## THE PROBLEM
Exactly the lines from the one with "and prawn (Penaeus" to the end of the entries should appear in your answer, retyped word for word.

## MATERIAL TO PROCESS
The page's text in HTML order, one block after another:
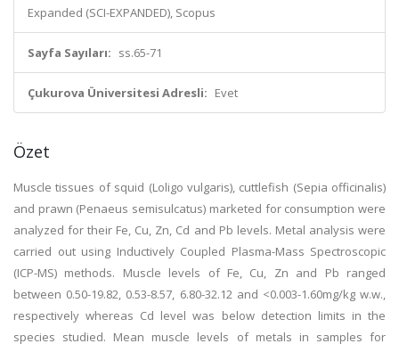
Expanded (SCI-EXPANDED), Scopus
Sayfa Sayıları: ss.65-71
Çukurova Üniversitesi Adresli: Evet
Özet
Muscle tissues of squid (Loligo vulgaris), cuttlefish (Sepia officinalis)
and prawn (Penaeus semisulcatus) marketed for consumption were
analyzed for their Fe, Cu, Zn, Cd and Pb levels. Metal analysis were
carried out using Inductively Coupled Plasma-Mass Spectroscopic
(ICP-MS) methods. Muscle levels of Fe, Cu, Zn and Pb ranged
between 0.50-19.82, 0.53-8.57, 6.80-32.12 and <0.003-1.60mg/kg w.w.,
respectively whereas Cd level was below detection limits in the
species studied. Mean muscle levels of metals in samples for

## COMPLETED TASK
and prawn (Penaeus semisulcatus) marketed for consumption were
analyzed for their Fe, Cu, Zn, Cd and Pb levels. Metal analysis were
carried out using Inductively Coupled Plasma-Mass Spectroscopic
(ICP-MS) methods. Muscle levels of Fe, Cu, Zn and Pb ranged
between 0.50-19.82, 0.53-8.57, 6.80-32.12 and <0.003-1.60mg/kg w.w.,
respectively whereas Cd level was below detection limits in the
species studied. Mean muscle levels of metals in samples for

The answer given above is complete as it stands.